■ **Directions**:
The response has to reproduce all entries exactly while excluding their pictures.

(Collected data entries)
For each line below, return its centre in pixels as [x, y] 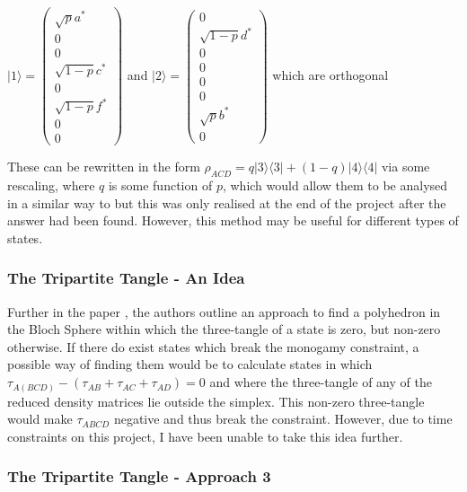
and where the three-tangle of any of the [321, 382]
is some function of [160, 185]
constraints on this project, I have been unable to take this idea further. [205, 436]
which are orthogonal [330, 74]
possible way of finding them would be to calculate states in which [190, 364]
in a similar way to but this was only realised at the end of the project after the [227, 202]
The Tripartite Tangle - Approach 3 [139, 476]
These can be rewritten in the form [104, 167]

■ **Exercise result**:
For each line below, return its centre in pixels as [x, y] 
and where the three-tangle of any of the [321, 382]
is some function of [160, 185]
constraints on this project, I have been unable to take this idea further. [205, 436]
which are orthogonal [330, 74]
possible way of finding them would be to calculate states in which [190, 364]
in a similar way to but this was only realised at the end of the project after the [227, 202]
The Tripartite Tangle - Approach 3 [139, 476]
These can be rewritten in the form [104, 167]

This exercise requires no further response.